┌─ EXTRACTED INFORMATION

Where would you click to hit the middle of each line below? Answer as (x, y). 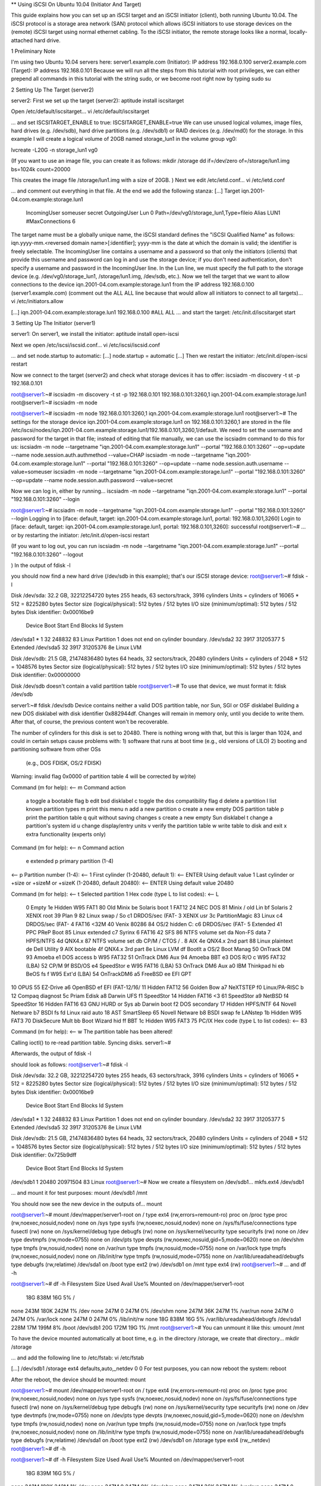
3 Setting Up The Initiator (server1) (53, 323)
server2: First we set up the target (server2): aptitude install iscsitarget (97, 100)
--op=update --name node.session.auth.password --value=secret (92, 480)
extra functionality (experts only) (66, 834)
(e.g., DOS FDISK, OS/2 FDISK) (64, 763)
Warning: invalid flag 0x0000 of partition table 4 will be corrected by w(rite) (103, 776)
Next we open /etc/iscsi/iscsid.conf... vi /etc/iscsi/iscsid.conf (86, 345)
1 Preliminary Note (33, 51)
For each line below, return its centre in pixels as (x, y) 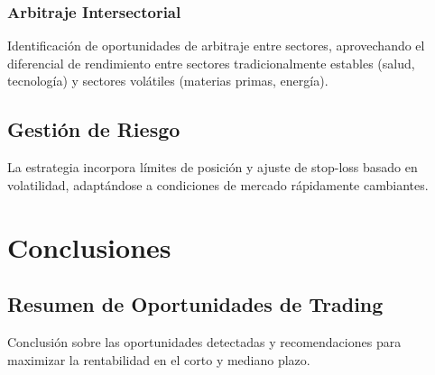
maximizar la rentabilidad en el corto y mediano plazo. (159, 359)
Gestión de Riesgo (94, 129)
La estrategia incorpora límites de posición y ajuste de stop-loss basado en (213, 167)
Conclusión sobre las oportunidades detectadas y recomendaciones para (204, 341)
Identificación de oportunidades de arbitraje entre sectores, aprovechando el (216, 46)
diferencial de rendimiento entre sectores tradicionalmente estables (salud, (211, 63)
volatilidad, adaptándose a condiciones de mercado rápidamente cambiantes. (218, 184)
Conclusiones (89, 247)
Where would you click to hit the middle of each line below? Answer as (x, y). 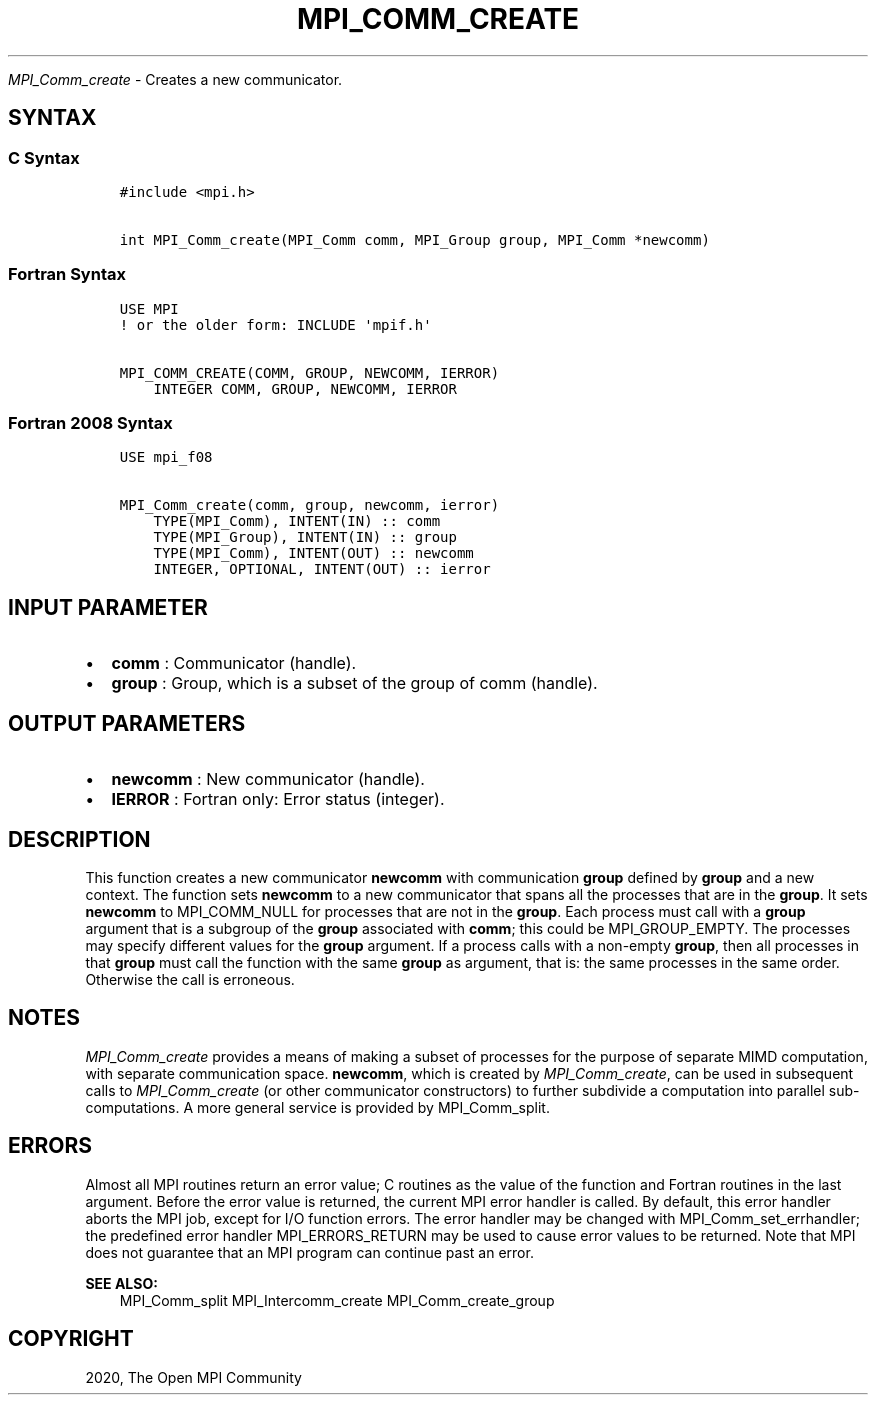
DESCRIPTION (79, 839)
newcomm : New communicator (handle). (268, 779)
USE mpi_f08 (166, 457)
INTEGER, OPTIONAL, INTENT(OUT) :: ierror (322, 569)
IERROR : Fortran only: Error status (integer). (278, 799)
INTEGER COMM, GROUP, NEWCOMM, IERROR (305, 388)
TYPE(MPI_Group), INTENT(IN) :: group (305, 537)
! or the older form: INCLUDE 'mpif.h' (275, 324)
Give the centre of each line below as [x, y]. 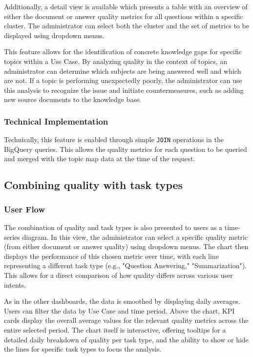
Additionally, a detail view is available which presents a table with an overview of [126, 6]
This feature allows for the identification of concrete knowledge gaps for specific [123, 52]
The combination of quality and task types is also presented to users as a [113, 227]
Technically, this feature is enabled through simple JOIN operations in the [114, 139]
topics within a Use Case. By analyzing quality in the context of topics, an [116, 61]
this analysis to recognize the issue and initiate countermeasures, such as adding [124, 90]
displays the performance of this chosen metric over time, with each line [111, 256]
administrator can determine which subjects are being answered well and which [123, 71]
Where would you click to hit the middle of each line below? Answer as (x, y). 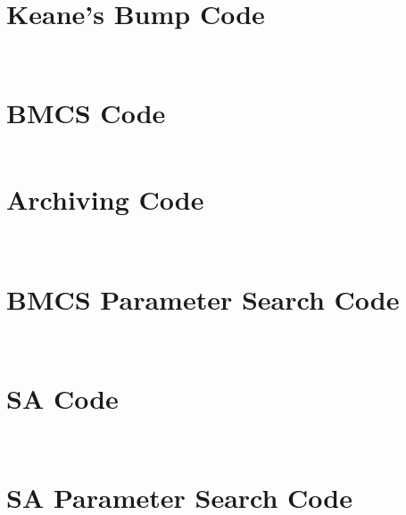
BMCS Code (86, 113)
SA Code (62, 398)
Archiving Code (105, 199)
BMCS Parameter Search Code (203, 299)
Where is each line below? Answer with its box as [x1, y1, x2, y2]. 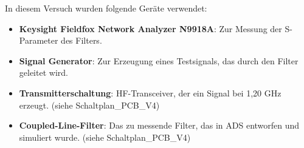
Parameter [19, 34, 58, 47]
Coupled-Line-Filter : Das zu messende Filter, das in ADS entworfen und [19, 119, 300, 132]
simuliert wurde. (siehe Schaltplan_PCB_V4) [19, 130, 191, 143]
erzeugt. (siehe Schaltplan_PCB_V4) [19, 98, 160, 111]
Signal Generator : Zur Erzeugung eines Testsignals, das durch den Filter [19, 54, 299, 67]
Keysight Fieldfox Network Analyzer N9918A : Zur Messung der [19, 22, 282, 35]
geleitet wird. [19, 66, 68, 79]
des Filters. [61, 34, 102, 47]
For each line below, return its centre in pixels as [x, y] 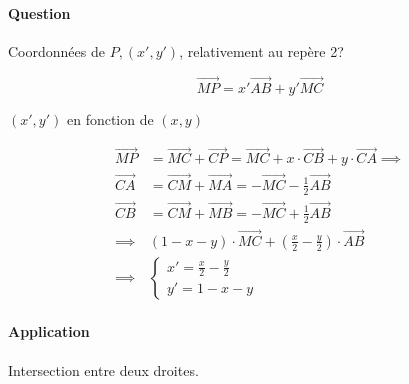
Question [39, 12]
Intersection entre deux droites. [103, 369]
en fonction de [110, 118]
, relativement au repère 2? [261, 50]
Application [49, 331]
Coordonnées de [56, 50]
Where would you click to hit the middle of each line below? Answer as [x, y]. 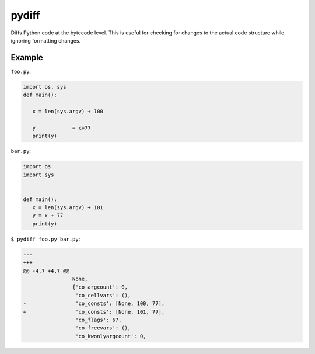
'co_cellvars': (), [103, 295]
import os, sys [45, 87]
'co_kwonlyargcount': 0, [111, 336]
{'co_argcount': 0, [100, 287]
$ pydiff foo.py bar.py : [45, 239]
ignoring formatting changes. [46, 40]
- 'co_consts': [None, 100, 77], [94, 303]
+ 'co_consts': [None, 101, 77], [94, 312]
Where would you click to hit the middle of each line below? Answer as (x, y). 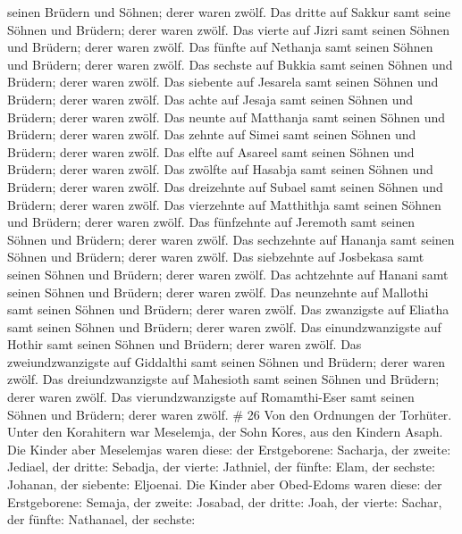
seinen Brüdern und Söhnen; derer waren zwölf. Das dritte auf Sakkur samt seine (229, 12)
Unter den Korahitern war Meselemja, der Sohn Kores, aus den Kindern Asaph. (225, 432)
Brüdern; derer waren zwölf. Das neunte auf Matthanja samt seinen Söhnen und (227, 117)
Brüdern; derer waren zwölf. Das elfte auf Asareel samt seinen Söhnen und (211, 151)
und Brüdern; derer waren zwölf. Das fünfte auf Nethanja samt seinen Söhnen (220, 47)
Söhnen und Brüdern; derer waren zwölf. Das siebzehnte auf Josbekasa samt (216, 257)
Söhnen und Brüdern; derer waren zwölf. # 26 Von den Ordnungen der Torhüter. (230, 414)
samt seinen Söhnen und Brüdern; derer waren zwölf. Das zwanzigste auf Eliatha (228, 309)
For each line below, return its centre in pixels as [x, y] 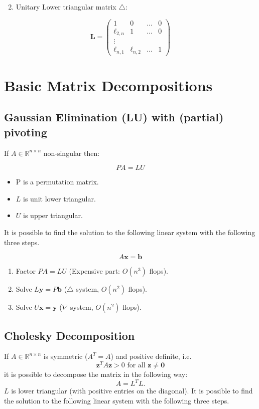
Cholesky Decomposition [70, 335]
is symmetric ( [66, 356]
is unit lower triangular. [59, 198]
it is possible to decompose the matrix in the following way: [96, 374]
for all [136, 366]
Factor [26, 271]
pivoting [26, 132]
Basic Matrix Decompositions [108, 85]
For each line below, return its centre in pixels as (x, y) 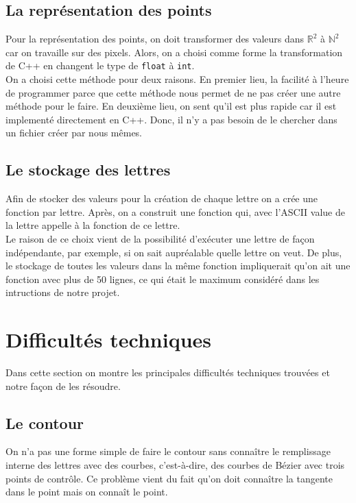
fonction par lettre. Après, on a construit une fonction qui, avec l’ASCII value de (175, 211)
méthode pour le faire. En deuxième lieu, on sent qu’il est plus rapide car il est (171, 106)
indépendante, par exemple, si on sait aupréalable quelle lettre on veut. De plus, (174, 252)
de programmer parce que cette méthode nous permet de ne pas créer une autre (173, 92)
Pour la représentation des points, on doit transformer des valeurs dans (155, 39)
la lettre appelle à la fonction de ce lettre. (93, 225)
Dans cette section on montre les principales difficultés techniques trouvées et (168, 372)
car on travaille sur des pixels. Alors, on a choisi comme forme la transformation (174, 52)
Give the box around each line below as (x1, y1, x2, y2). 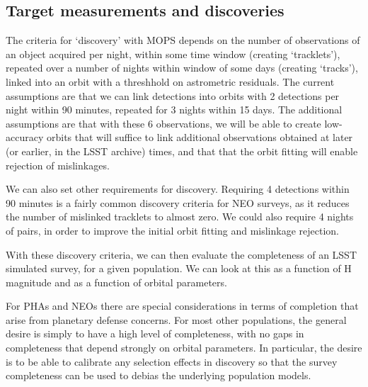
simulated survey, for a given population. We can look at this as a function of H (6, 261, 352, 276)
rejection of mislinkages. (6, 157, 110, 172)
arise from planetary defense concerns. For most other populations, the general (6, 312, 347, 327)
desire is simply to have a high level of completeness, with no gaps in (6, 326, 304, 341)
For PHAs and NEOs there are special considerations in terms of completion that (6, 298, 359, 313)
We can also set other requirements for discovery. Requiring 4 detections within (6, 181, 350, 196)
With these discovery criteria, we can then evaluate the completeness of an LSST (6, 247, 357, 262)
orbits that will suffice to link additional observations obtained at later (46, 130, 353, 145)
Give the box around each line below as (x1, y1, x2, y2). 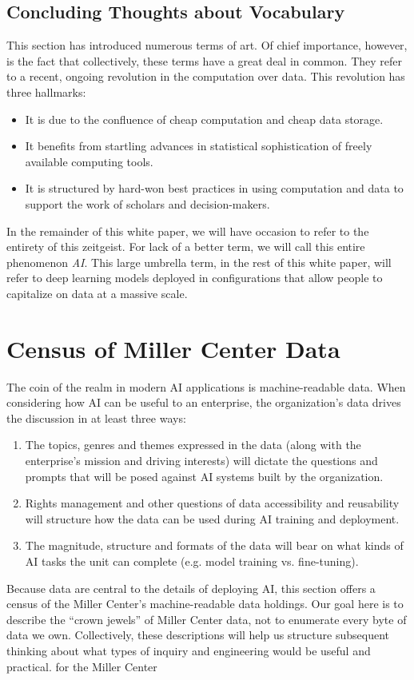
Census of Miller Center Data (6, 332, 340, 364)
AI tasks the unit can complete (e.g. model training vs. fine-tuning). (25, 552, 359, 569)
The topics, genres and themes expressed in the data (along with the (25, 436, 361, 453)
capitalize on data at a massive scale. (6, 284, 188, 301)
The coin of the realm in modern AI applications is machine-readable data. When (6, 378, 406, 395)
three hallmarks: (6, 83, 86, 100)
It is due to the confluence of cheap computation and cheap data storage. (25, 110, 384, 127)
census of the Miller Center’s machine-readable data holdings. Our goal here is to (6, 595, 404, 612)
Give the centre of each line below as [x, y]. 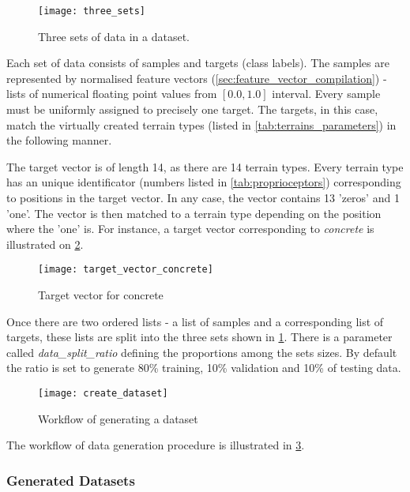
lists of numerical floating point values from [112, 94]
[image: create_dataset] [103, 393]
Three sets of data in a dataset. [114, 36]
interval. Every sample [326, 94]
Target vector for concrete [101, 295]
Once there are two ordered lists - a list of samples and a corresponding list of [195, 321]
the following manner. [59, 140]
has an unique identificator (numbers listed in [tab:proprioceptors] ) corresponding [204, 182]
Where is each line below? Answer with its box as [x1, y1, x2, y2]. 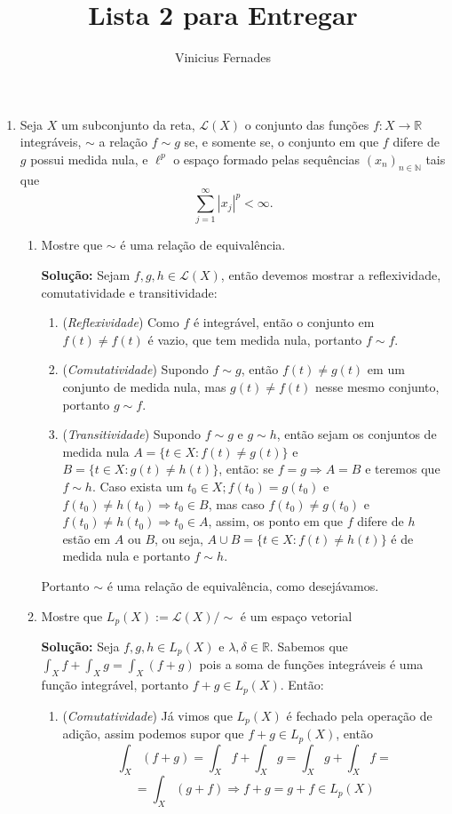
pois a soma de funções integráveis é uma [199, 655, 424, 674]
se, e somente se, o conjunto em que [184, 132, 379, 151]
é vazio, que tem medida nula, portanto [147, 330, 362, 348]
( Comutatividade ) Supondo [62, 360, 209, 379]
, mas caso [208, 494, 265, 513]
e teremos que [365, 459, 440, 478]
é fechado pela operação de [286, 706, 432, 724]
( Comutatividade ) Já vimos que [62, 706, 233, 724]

└─

● WHAT YOU HAVE TO DO:
Pictures in the entries do not go into the copy. Print only the lines starting at the one containing "(e.g., DOS FDISK, OS/2 FDISK) (64, 763)" and ending at the one containing "Conclusiones (89, 247)", exactly as they appear.

● YOUR SOLUTION:
(e.g., DOS FDISK, OS/2 FDISK) (64, 763)
Warning: invalid flag 0x0000 of partition table 4 will be corrected by w(rite) (103, 776)
Next we open /etc/iscsi/iscsid.conf... vi /etc/iscsi/iscsid.conf (86, 345)
1 Preliminary Note (33, 51)
For each line below, return its centre in pixels as (x, y) 
maximizar la rentabilidad en el corto y mediano plazo. (159, 359)
Gestión de Riesgo (94, 129)
La estrategia incorpora límites de posición y ajuste de stop-loss basado en (213, 167)
Conclusión sobre las oportunidades detectadas y recomendaciones para (204, 341)
Identificación de oportunidades de arbitraje entre sectores, aprovechando el (216, 46)
diferencial de rendimiento entre sectores tradicionalmente estables (salud, (211, 63)
volatilidad, adaptándose a condiciones de mercado rápidamente cambiantes. (218, 184)
Conclusiones (89, 247)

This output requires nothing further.